The goal in radiotherapy cancer treatment is to deliver as much dose as possible to the clinical target volume (CTV), while trying to deliver as little dose as possible to surrounding organs at risk[4,10]. When higher doses are to be delivered, precise and accurate targeting is essential because of unpredictable inter- and intra-fractional organ motions over the process of the weekly treatments, which require accurate nonrigid mapping between treatment and planning day. However, the presence of pathologies such as tumors may violate registration constraints and cause registration errors, because the abnormalities often invalidate gray-level dependency assumptions that are usually made in the intensity-based registration. In addition, the registration problem is challenging due to the missing correspondences caused by tumor regression. Incorporating some knowledge about abnormalities can improve the registration. Meanwhile, segmentation of the soft tissue structure over the course of EBRT is challenging due to structure adjacency and deformation over treatment.

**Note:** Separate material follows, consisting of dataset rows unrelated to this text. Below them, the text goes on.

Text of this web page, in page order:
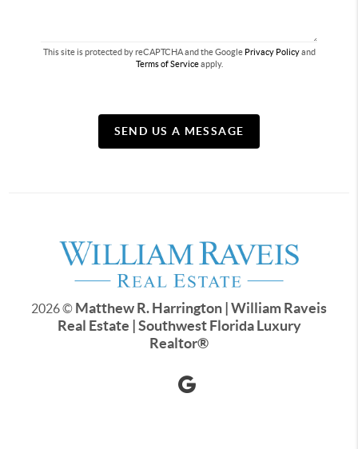
This site is protected by reCAPTCHA and the Google Privacy Policyand
Terms of Serviceapply.
SEND US A MESSAGE
2026© Matthew R. Harrington | William Raveis
Real Estate | Southwest Florida Luxury
Realtor®
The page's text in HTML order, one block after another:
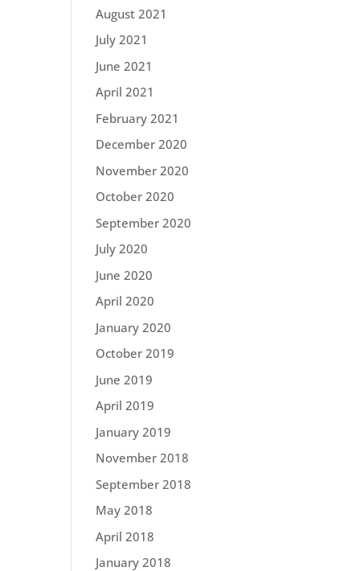
August 2021
July 2021
June 2021
April 2021
February 2021
December 2020
November 2020
October 2020
September 2020
July 2020
June 2020
April 2020
January 2020
October 2019
June 2019
April 2019
January 2019
November 2018
September 2018
May 2018
April 2018
January 2018

Some initial work has been performed in simultaneously registration and segmentation or incorporating abnormality detection. Chelikani et.al. integrated rigid 2D portal to 3D CT registration and pixel classification in an entropy-based formulation [3]. Yezzi et.al. integrated segmentation using deformable model with rigid and affine registration [17]. Pohl et.al. performed voxel-wise classification and registration which could align an atlas to MRI[14]. The automatic mass detection problem mainly focuses on the application on mammography[13]. Hachama et.al. proposed a registration technique which neglects the deformation generated by abnormalities[5], which is not always the case, and raises questions regarding the applicability of the method.

In this paper, we present a probability based technique as an extension to the work in [11]. Our model is based on a MAP framework which can achieve segmentation and nonrigid registration while simultaneously estimating a probability tumor map, which estimates each voxel’s probability of belonging to a tumor. In this manner, we can interleave these processes and take proper advantage of the dependence among them. Using the proposed approach, it is easy to calculate the location changes of the lesion for diagnosis and assessment, thus we can precisely guide the interventional devices toward the tumor during radiation therapy. Escalated dosages can then be administered while maintaining or lowering normal tissue irradiation. There are a number of clinical treatment sites that will benefit from our MR-guided radiotherapy technology, especially when tumor regression and its effect on surrounding tissue can be significant. Here we focus on the treatment of cervical cancer as the key example application.

2 Description of the Model

2.1 A Unified Framework: Bayesian Formulation

Let I0 and Id be the planning day (day 0) and treatment day (day d) 3D MR images respectively, and S0 be the set of segmented planning day organs. A unified framework is developed using Bayesian analysis to calculate the most likely segmentation in treatment day fractions Sd, the deformation field between the planning day and treatment day data T0d, and the tumor map M at treatment day which associates with each pixel of the image its probability of belonging to a tumor.

Sd^,T0d^,M^=argmaxSd,T0d,M[p(Sd,T0d,M|I0,Id,S0)] (1)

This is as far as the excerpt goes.